Ее вопрос поразил меня. Я ждал от нее какой-нибудь бессмысленной банальности, выражения сочувствия.
– Нет, – произнес я, помолчав. – Она прожила еще шесть лет.
– И вы больше ни разу не играли в шахматы. Почему? Она сердилась на вас? Винила вас в смерти сына?
Ее прямолинейность испугала меня, и я ответил неловко:
– Отчасти это и правда была моя вина. Напрасно я повез их обоих в Ирландию, но я думал, что перемена пойдет на пользу Элеоноре, да и Луис рос и хотел увидеть имение, которое когда-нибудь будет принадлежать ему.

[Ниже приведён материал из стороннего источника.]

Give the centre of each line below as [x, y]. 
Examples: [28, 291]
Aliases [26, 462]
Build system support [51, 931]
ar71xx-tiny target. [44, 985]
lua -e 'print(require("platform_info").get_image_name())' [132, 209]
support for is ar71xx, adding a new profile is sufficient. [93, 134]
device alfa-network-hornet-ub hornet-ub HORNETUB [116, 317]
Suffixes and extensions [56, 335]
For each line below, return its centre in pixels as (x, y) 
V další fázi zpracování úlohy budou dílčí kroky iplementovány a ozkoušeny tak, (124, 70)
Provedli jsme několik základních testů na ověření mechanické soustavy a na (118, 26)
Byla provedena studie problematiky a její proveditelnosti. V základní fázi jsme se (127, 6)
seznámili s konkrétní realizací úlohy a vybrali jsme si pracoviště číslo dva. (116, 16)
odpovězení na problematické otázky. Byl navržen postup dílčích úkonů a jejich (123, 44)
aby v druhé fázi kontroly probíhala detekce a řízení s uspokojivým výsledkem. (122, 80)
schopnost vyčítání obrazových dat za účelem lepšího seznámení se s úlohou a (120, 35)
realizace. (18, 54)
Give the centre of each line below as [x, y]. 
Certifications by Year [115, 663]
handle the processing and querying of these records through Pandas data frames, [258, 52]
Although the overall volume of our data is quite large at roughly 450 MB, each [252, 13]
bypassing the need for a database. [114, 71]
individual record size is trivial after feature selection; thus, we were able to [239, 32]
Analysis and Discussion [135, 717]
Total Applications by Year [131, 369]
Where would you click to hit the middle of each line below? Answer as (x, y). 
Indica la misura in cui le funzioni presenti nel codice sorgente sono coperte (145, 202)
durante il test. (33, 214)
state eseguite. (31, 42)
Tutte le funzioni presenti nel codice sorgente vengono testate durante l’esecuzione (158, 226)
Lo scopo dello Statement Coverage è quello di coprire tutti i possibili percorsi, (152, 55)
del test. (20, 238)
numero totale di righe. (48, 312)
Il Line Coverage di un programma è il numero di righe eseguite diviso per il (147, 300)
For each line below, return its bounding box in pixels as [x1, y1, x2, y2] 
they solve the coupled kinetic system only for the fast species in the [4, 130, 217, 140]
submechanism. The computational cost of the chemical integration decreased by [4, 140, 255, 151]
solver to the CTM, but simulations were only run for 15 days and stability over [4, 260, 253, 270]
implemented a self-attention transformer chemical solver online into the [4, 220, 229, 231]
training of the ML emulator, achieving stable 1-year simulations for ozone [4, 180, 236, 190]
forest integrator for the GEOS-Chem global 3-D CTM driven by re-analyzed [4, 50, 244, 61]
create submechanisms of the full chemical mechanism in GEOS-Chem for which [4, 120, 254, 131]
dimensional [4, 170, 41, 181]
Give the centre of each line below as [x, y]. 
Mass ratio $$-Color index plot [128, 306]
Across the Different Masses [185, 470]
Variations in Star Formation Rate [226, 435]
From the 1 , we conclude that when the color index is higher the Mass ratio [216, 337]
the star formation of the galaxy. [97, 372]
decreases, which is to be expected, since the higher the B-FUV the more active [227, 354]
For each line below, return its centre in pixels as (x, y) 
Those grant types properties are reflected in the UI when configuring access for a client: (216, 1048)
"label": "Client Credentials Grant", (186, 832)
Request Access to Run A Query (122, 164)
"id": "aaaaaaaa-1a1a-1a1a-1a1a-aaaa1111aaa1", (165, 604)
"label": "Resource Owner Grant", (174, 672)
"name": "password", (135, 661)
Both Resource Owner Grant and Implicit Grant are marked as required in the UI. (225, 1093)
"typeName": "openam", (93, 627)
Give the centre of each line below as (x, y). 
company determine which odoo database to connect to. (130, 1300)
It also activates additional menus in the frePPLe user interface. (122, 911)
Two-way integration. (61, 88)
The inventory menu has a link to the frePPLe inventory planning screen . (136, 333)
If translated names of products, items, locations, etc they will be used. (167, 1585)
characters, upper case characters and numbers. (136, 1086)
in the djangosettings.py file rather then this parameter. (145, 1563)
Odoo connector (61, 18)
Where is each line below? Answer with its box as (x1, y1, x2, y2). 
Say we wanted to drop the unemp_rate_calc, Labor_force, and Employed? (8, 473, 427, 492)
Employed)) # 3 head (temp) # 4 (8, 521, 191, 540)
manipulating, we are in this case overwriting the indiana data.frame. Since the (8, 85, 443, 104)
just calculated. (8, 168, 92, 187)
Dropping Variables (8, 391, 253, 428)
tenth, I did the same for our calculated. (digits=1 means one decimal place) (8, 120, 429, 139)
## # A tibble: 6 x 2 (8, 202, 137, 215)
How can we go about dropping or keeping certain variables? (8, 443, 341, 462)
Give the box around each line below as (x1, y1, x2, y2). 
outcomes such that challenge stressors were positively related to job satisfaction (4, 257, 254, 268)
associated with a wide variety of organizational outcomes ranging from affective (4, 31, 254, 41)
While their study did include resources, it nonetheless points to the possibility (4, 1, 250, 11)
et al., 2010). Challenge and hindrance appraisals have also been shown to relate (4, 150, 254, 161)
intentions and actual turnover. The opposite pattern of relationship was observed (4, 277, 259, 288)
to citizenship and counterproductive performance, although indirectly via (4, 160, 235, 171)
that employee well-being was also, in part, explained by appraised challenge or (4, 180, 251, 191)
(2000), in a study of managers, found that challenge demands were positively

– Тогда почему же она винила вас?
– Здоровье у нее уже было подорвано, а потрясение от его смерти… совсем выбило из колеи. Когда мы из Ирландии вернулись в Уорикшир, она никого не хотела видеть и вообще редко выходила из дому.
– Стала затворницей, вы хотите сказать?
– Да. С ней произошел нервный срыв, – конечно, еще одна причина нашего отчуждения, но… – У меня закрались сомнения в трезвости собственного рассудка. Я никому никогда не говорил о нашем отчуждении прежде. Видимо, сочетание жары и потрясения повлияло на меня серьезнее, чем я думал.
– И сколько лет прошло, прежде чем вы вернулись в Кашельмару?
И опять меня поразило отсутствие сочувственных банальностей.
– Четыре года. – Я оглядел комнату: у одной стены стояла китайская ширма, а на лакированном столике – ваза китайского фарфора. – Четыре года, – повторил я недоуменным голосом, словно все еще сам не мог принять чудовищность содеянного мною. – Годы голода. Я отвернулся от Кашельмары на четыре года, а когда приехал туда снова, то обнаружил, что мои земли погибли, мои оставшиеся в живых арендаторы превратились чуть ли не в животных, а вся долина выглядела не лучше, чем огромное кладбище.
Она ничего не сказала на это, но я почти забыл о ней. В ту минуту я видел трупы, лежащие на обочине, невспаханные поля и запах смерти вокруг разрушенных домов Клонарина. Помню, как зашел в церковь в поисках священника и обнаружил, что все подсвечники исчезли.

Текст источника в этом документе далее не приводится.